Working data:
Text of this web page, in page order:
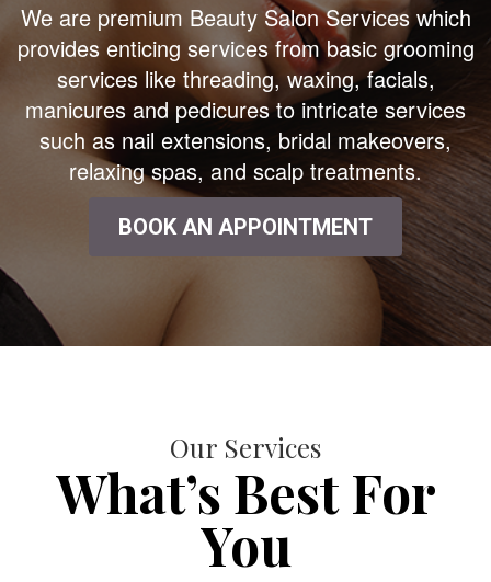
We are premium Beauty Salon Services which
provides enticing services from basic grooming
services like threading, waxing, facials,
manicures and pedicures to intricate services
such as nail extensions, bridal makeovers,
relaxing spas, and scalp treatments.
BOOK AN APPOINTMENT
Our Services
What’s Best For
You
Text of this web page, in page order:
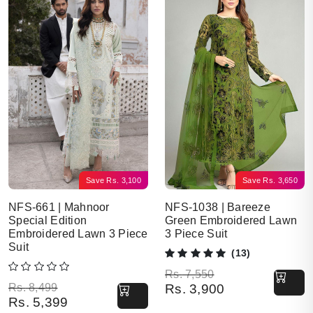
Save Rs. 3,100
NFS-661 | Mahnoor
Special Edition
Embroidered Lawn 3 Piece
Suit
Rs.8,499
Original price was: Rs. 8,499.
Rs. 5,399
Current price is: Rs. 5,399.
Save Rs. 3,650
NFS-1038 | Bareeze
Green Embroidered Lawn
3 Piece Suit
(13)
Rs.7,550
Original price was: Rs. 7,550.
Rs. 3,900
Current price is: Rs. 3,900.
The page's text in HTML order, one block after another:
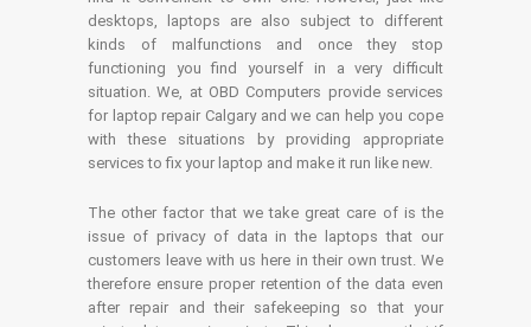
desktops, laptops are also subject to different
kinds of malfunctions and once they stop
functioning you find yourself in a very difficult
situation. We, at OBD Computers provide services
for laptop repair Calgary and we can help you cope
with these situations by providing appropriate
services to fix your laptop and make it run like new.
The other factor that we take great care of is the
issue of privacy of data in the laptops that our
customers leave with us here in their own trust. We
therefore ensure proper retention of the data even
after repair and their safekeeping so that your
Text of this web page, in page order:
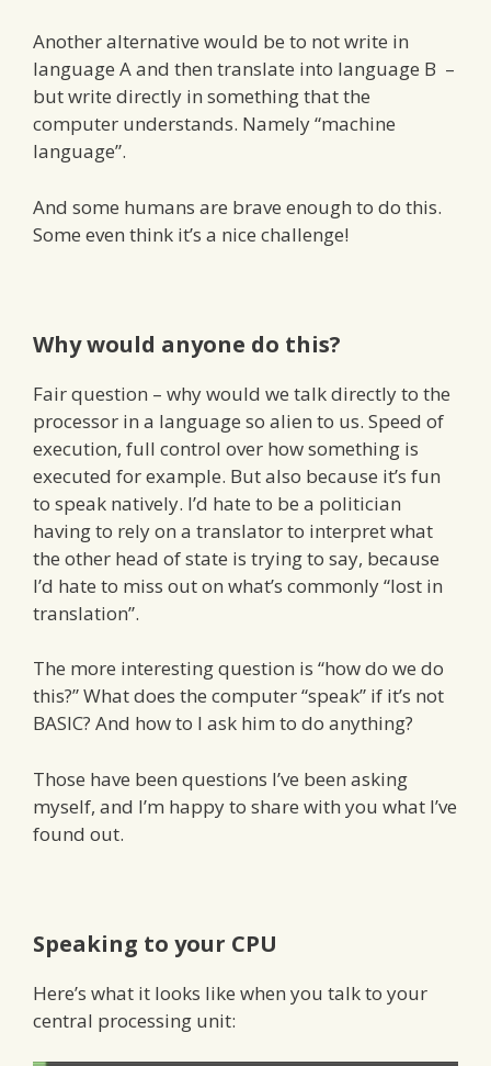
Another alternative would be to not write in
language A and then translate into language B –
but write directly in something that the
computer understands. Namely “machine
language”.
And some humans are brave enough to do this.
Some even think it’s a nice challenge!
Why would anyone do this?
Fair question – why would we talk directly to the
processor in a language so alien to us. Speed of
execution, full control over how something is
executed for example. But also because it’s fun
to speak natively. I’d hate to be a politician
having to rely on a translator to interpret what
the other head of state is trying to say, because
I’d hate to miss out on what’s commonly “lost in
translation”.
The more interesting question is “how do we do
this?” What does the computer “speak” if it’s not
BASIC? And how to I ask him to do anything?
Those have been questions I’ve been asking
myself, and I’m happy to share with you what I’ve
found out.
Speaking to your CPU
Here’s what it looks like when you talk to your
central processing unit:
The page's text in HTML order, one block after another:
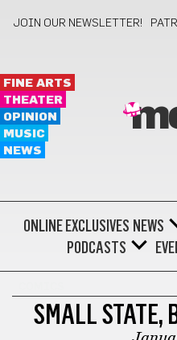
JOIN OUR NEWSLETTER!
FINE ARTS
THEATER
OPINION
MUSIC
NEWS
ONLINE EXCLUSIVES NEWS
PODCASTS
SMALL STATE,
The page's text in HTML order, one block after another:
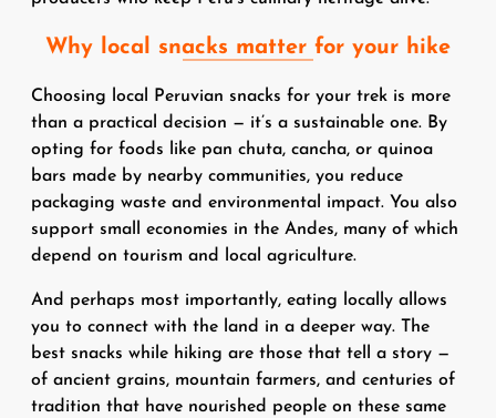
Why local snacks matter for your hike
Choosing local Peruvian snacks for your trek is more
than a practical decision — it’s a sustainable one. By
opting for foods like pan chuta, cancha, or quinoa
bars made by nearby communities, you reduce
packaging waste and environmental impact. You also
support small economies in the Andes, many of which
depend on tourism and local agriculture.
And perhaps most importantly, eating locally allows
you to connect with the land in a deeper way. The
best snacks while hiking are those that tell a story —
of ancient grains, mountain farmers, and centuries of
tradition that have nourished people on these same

Assignment:
The copy should hold exactly the lines from the line containing "I’d hate to miss" through the last line of the records, both included, and no pictures or other lines.

Exercise answer:
I’d hate to miss out on what’s commonly “lost in
translation”.
The more interesting question is “how do we do
this?” What does the computer “speak” if it’s not
BASIC? And how to I ask him to do anything?
Those have been questions I’ve been asking
myself, and I’m happy to share with you what I’ve
found out.
Speaking to your CPU
Here’s what it looks like when you talk to your
central processing unit:
The page's text in HTML order, one block after another:
JOIN OUR NEWSLETTER!
FINE ARTS
THEATER
OPINION
MUSIC
NEWS
ONLINE EXCLUSIVES NEWS
PODCASTS
SMALL STATE,
The page's text in HTML order, one block after another:
Why local snacks matter for your hike
Choosing local Peruvian snacks for your trek is more
than a practical decision — it’s a sustainable one. By
opting for foods like pan chuta, cancha, or quinoa
bars made by nearby communities, you reduce
packaging waste and environmental impact. You also
support small economies in the Andes, many of which
depend on tourism and local agriculture.
And perhaps most importantly, eating locally allows
you to connect with the land in a deeper way. The
best snacks while hiking are those that tell a story —
of ancient grains, mountain farmers, and centuries of
tradition that have nourished people on these same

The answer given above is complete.